Questo è il problema del rapporto dell’arte e della committenza, non c’è più quell’atteggiamento di pura e semplice celebrazione che c’era in altre epoche. Il problema è quello di vedere l’arte come pura, che parli di assoluti facendo astrazione del tempo, dello spazio e di altri elementi in confronto ad un’altra arte che cerca di sporcarsi le mani in problematiche fortissime e vivissime. Ci sono artisti che fanno arte con le problematiche, sono impegnati, altri che possiamo definire teorici. Non si può certo dire che ci sia bisogno più di un atteggiamento rispetto all’altro, in quanto se non c’è una condotta teorica non si forgia la sensibilità per avere orecchio, se non c’è la disponibilità di sporcarsi le mani non abbiamo neppure la disposizione a risolvere i problemi. Senz’altro Stefania appartiene al versante degli artisti facenti, non dimenticando che non possiamo considerare il ‘teorico e il facente’ atteggiamenti puri, ma categorie tagliate un po’, anche perché un artista nel corso della sua vita realizza opere differenti.

Cosa pensa del lavorare per la causa dell’Unicef?
Certamente lavorare per una causa così nobile come questa dell’Unicef ci dà molto piacere e ci offre la possibilità di fare qualcosa di concreto. Non è l’Unicef che ha bisogno di noi, ma noi dell’Unicef. Sono due secoli che gli intellettuali si interrogano su come agire e fare cose positive per tutti. Non c’è una risposta a questa domanda… Sapere di fare qualcosa che aiuta della gente a stare meglio per noi è estremamente positivo.

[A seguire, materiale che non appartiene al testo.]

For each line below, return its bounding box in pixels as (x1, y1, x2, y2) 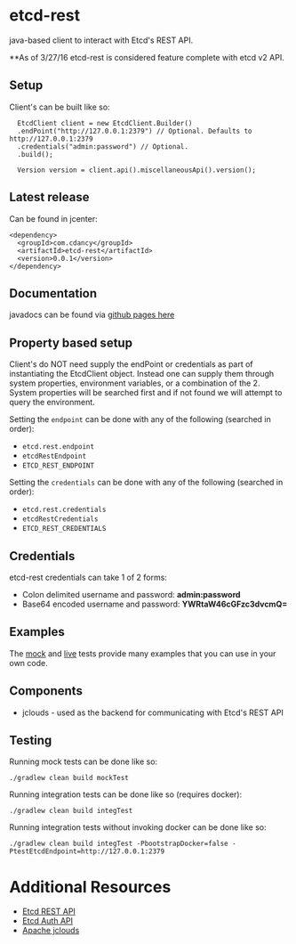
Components (9, 683, 83, 699)
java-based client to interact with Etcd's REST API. (9, 35, 194, 45)
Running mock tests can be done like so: (9, 756, 158, 767)
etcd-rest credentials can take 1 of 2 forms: (9, 572, 167, 582)
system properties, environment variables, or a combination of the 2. (9, 378, 260, 388)
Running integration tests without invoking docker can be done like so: (9, 822, 267, 833)
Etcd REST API (21, 906, 76, 917)
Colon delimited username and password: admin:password (21, 590, 241, 599)
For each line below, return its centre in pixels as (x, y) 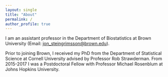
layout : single (21, 10)
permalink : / (19, 19)
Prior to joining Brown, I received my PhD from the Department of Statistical (83, 53)
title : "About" (21, 15)
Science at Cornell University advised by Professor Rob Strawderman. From (84, 59)
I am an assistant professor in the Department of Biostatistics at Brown (78, 38)
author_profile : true (28, 24)
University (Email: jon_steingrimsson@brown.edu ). (57, 44)
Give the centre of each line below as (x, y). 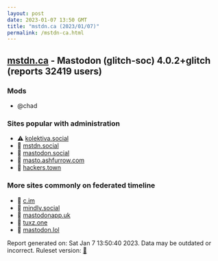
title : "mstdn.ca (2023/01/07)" (53, 26)
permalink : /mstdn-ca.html (46, 33)
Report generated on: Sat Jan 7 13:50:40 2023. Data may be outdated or (109, 243)
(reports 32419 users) (55, 71)
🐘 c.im (26, 201)
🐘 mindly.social (38, 207)
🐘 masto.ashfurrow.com (51, 160)
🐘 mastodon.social (43, 153)
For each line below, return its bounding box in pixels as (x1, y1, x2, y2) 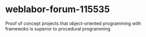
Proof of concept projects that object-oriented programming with (5, 20, 141, 26)
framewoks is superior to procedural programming (5, 25, 111, 31)
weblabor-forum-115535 (5, 4, 110, 15)
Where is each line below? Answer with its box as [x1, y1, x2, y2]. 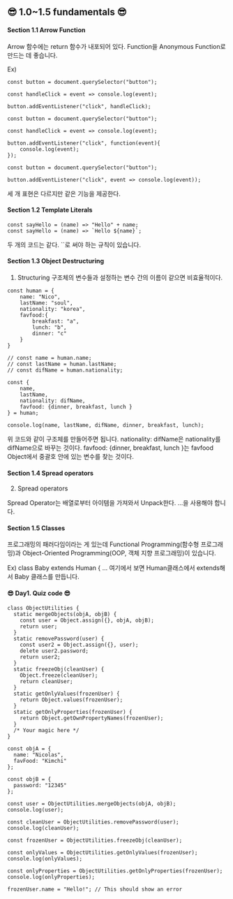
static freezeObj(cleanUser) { [13, 666, 105, 673]
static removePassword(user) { [13, 635, 105, 642]
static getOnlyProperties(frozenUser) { [13, 708, 133, 715]
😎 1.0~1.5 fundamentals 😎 [7, 6, 127, 18]
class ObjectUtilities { [7, 604, 80, 611]
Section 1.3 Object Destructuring [7, 257, 105, 265]
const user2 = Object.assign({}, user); [20, 641, 139, 648]
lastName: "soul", [20, 300, 73, 307]
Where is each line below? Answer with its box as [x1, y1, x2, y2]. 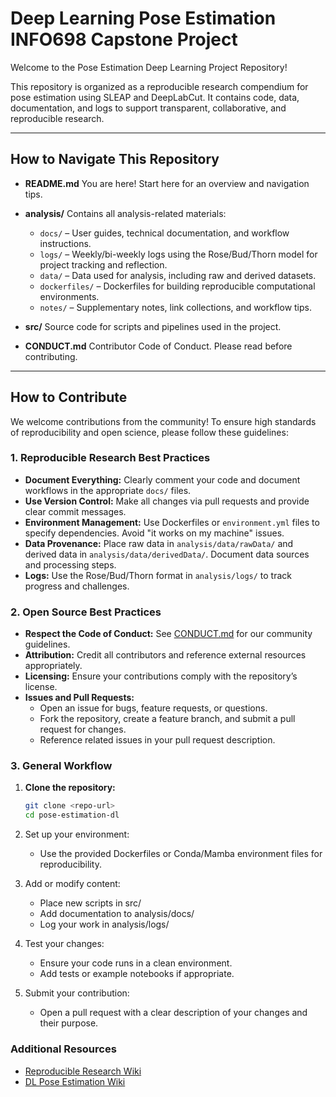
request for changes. [39, 723, 127, 736]
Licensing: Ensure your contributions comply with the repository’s [24, 670, 298, 682]
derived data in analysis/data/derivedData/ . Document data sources [24, 548, 310, 560]
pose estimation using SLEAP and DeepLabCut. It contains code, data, [10, 91, 300, 103]
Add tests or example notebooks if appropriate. [39, 968, 235, 980]
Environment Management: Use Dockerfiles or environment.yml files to [24, 516, 320, 528]
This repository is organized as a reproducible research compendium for [10, 80, 309, 92]
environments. [39, 290, 100, 302]
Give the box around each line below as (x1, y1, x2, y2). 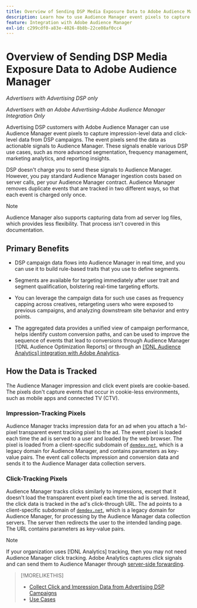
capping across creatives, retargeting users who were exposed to (14, 301, 174, 307)
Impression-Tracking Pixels (6, 409, 86, 417)
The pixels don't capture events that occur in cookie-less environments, (6, 388, 180, 395)
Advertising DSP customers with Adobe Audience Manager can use (6, 124, 169, 131)
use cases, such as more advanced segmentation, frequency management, (6, 149, 189, 156)
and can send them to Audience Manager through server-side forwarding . (6, 560, 185, 567)
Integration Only (6, 112, 45, 119)
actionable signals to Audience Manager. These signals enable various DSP (6, 142, 188, 150)
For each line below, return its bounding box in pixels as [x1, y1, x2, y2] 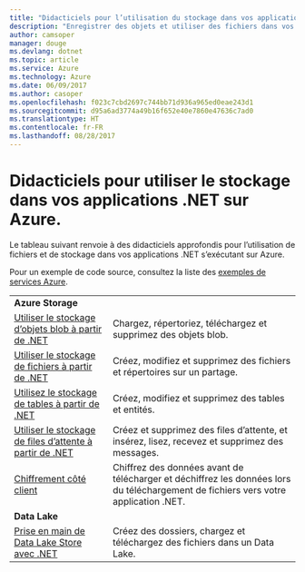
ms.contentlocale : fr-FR [9, 123, 103, 133]
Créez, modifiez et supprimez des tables [112, 391, 285, 404]
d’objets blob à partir [14, 322, 103, 335]
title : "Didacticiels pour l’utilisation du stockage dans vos [9, 13, 254, 23]
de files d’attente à [14, 435, 93, 448]
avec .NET [14, 547, 58, 559]
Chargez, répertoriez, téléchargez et [112, 317, 268, 330]
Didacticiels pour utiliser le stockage [9, 171, 290, 192]
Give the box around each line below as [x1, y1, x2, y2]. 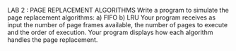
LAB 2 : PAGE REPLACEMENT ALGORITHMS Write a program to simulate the [7, 6, 230, 14]
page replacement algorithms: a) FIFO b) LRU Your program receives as [7, 13, 216, 22]
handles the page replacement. [7, 36, 98, 44]
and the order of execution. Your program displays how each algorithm [7, 28, 213, 36]
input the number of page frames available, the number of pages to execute [7, 21, 228, 29]
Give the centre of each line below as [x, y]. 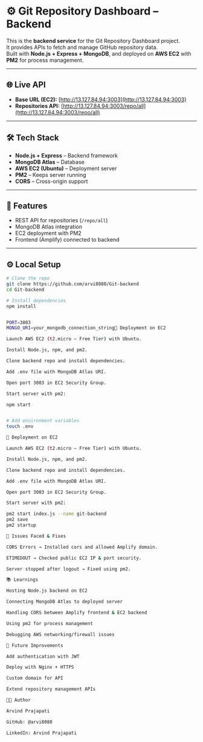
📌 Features [27, 206]
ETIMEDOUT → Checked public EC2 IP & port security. [74, 558]
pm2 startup [21, 525]
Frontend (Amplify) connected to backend [67, 240]
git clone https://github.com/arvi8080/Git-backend [72, 284]
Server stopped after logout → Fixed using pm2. [69, 569]
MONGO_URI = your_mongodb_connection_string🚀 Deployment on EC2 [86, 328]
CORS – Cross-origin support [51, 181]
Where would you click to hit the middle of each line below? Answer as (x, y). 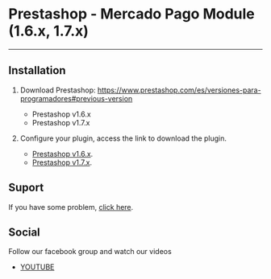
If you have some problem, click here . (71, 207)
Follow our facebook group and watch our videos (90, 252)
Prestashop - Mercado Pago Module (132, 14)
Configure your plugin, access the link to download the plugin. (123, 138)
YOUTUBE (37, 267)
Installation (37, 70)
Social (24, 232)
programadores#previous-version (76, 98)
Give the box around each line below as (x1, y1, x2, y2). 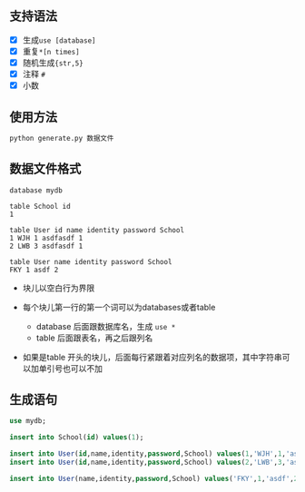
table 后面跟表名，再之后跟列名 (35, 332, 153, 343)
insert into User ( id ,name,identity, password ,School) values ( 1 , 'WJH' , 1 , (9, 449, 286, 458)
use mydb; (9, 417, 47, 426)
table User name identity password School (9, 257, 172, 266)
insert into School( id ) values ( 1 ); (9, 433, 144, 442)
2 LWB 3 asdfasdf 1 (9, 241, 84, 251)
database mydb (9, 185, 64, 195)
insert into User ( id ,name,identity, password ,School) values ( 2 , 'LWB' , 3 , (9, 458, 286, 467)
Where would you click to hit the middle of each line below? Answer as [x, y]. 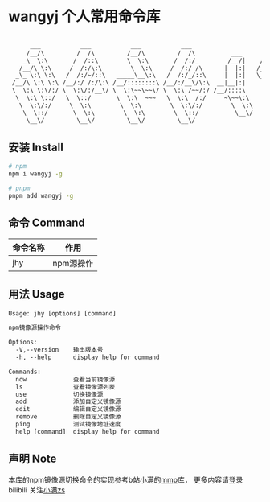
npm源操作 [73, 263]
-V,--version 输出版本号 [59, 350]
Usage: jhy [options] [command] [62, 313]
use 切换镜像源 [59, 394]
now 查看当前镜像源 [65, 379]
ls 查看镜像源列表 [65, 387]
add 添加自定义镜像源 [68, 402]
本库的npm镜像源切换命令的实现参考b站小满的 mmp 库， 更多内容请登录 [126, 479]
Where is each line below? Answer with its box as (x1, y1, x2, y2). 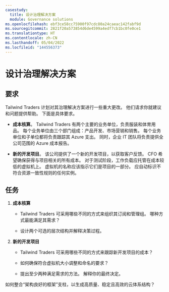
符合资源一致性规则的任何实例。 (12, 169, 79, 176)
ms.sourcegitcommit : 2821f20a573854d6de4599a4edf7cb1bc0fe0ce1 (5, 26, 141, 31)
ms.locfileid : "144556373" (5, 45, 62, 50)
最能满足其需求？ (24, 217, 61, 223)
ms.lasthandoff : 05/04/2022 (5, 40, 65, 45)
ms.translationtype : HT (5, 31, 55, 36)
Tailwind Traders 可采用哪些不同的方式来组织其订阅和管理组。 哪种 (20, 211, 159, 217)
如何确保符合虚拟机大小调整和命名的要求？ (20, 260, 109, 266)
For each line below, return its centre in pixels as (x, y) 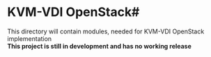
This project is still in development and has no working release (99, 46)
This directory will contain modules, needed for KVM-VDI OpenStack (106, 31)
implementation (30, 38)
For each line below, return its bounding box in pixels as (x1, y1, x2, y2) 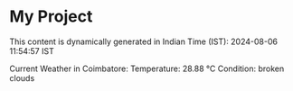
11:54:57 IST (9, 45, 54, 56)
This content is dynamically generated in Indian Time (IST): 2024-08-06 (9, 36, 279, 47)
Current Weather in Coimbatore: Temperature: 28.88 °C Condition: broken (9, 63, 285, 74)
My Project (9, 6, 93, 27)
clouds (9, 72, 35, 83)
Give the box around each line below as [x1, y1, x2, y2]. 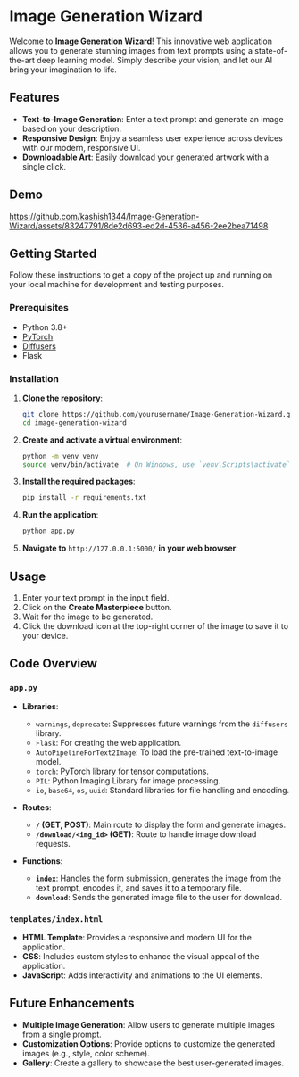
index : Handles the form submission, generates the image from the [35, 873, 282, 883]
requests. [35, 838, 71, 849]
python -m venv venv [21, 452, 99, 460]
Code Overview [9, 656, 98, 671]
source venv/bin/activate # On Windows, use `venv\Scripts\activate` [21, 460, 291, 469]
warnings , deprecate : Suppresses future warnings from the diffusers [35, 718, 288, 729]
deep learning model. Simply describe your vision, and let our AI [37, 54, 273, 65]
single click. [21, 161, 67, 171]
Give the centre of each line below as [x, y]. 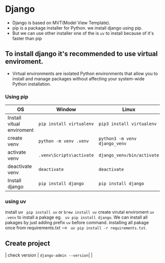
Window [66, 109]
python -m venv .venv [64, 141]
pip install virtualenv [66, 124]
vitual [14, 124]
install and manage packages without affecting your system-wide [78, 79]
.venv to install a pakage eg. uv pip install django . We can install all [76, 217]
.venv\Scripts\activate [66, 155]
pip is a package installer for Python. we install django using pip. [77, 28]
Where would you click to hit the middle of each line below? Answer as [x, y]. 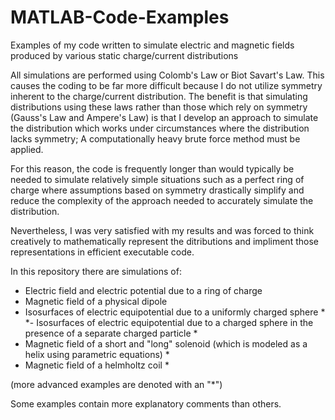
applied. [27, 149]
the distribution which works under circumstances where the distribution [160, 128]
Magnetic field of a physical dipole [96, 301]
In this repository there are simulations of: [96, 271]
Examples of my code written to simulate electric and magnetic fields [152, 45]
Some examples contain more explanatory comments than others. [146, 403]
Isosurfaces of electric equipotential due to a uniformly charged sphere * [175, 312]
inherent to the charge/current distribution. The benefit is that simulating [159, 96]
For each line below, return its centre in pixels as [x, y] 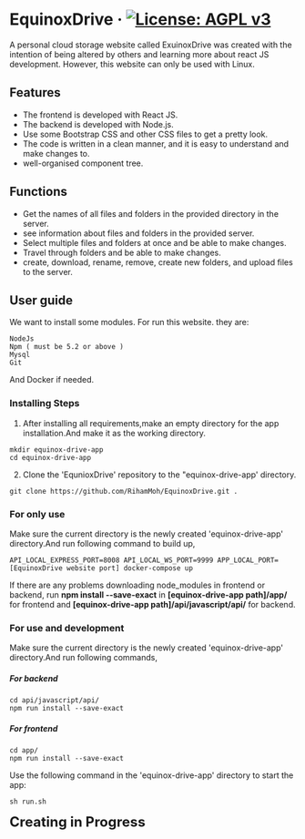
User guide [41, 300]
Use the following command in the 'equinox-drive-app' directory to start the [152, 775]
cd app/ [24, 751]
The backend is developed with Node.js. [98, 124]
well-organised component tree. [83, 163]
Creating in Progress [77, 822]
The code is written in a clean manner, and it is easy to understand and [156, 143]
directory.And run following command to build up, [102, 543]
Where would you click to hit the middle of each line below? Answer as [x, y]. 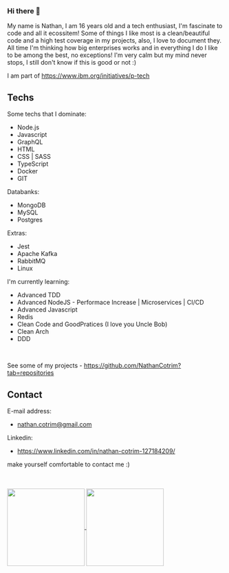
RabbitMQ [31, 261]
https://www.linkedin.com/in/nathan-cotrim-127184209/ [96, 451]
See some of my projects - [45, 366]
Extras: [17, 233]
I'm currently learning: [39, 282]
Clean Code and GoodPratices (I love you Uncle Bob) [92, 324]
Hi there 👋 [24, 11]
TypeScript [33, 164]
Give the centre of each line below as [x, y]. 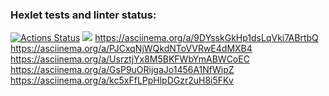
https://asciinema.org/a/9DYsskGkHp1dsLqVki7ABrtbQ [206, 38]
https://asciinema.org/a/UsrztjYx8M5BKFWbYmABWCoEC [130, 59]
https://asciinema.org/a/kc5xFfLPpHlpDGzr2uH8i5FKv [122, 80]
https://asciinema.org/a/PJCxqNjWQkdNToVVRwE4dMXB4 [131, 49]
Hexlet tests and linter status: [83, 15]
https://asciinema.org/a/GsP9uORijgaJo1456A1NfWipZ [122, 70]
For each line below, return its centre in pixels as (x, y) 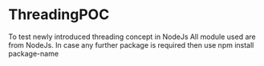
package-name (33, 53)
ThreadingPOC (59, 15)
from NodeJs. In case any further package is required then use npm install (131, 45)
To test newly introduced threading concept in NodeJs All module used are (132, 37)
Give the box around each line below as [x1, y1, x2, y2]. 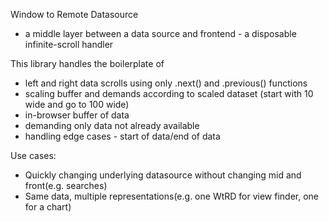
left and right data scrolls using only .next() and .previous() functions [24, 77, 308, 89]
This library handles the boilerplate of [10, 58, 165, 69]
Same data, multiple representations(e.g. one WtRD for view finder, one [24, 190, 320, 202]
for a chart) [24, 201, 72, 213]
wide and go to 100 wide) [24, 99, 130, 110]
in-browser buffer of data [24, 109, 130, 121]
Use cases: [10, 150, 57, 161]
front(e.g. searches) [24, 180, 108, 191]
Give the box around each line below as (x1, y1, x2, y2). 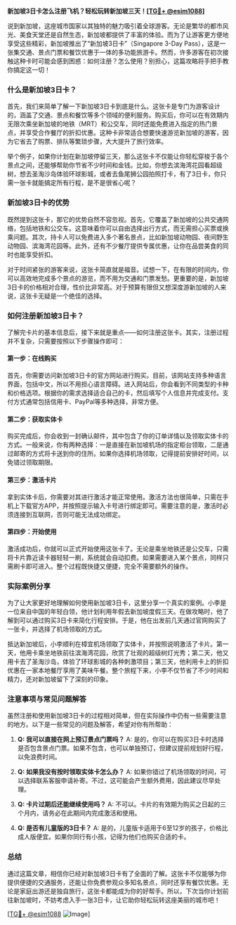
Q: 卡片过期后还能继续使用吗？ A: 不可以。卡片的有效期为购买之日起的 (17, 800, 221, 808)
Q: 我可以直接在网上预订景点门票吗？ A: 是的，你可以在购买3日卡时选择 (17, 735, 224, 744)
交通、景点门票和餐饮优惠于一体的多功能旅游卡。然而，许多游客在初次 (19, 48, 223, 56)
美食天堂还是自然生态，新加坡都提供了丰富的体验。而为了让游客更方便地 (19, 31, 229, 39)
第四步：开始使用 (7, 527, 57, 536)
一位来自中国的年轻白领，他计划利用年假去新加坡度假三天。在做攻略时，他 (7, 608, 223, 615)
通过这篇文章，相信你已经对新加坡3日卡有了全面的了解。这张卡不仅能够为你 (7, 869, 227, 877)
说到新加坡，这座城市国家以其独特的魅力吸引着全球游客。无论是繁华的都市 (7, 22, 223, 30)
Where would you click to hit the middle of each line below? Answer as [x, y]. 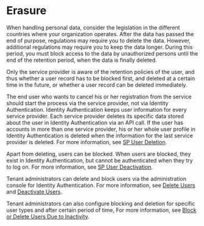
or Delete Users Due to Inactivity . [48, 216]
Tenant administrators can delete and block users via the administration [96, 178]
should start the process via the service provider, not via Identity [88, 103]
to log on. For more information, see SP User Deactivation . [80, 167]
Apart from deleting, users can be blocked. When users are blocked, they [99, 154]
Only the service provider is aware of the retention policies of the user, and [100, 71]
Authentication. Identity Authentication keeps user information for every [97, 109]
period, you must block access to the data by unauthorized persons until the [102, 53]
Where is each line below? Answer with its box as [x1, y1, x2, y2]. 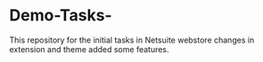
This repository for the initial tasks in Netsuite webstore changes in [9, 35, 255, 45]
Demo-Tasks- [9, 5, 113, 26]
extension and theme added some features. [9, 43, 169, 54]
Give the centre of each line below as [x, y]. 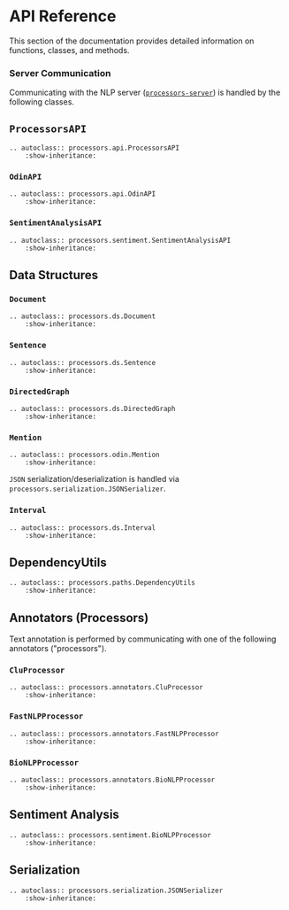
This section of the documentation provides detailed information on [132, 41]
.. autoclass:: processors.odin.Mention [85, 455]
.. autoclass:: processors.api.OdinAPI [83, 194]
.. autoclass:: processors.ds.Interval [83, 528]
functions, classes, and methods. [69, 50]
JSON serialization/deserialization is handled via [94, 479]
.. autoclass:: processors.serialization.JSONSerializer [116, 891]
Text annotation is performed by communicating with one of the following [143, 639]
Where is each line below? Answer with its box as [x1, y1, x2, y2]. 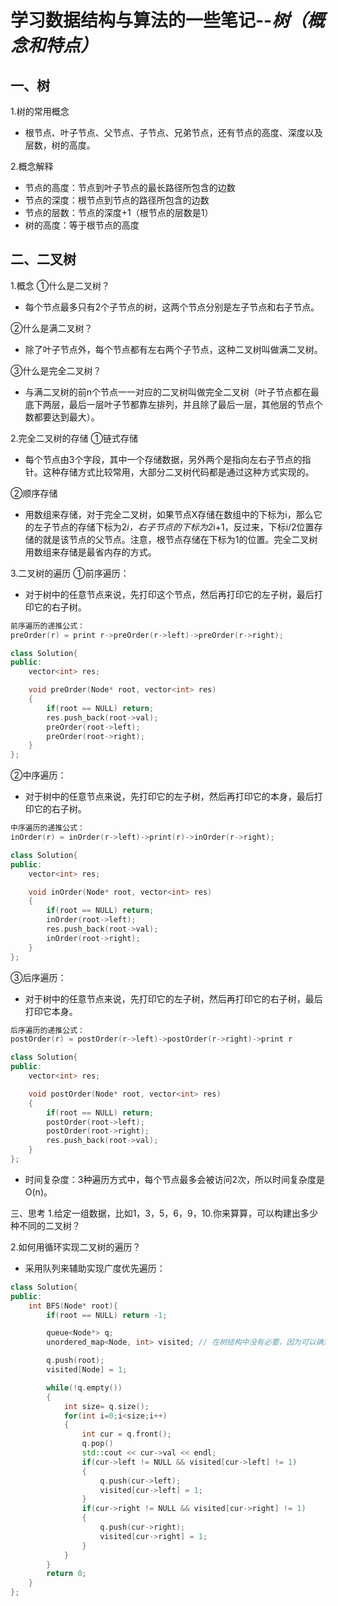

È chiudere con una serie di rovelli teorici, mentali che rappresentano almeno in parte il mondo della cultura che tante volte ha fatto errori grossolani, nonostante il supporto di tanti testi e di tanta esperienza.

Cosa si aspetta dall’apertura al pubblico della mostra e dei discorsi che verranno tenuti a proposito?
Mi aspetto un’interrogazione, una sensibilizzazione da parte di tutti e a 360° sia per la capacità di ascolto per quel che riguarda il punto di vista culturale, che per le cose più pratiche la cui esperienza proviene da persone, in questo caso i bambini, che non hanno davvero voce in capitolo.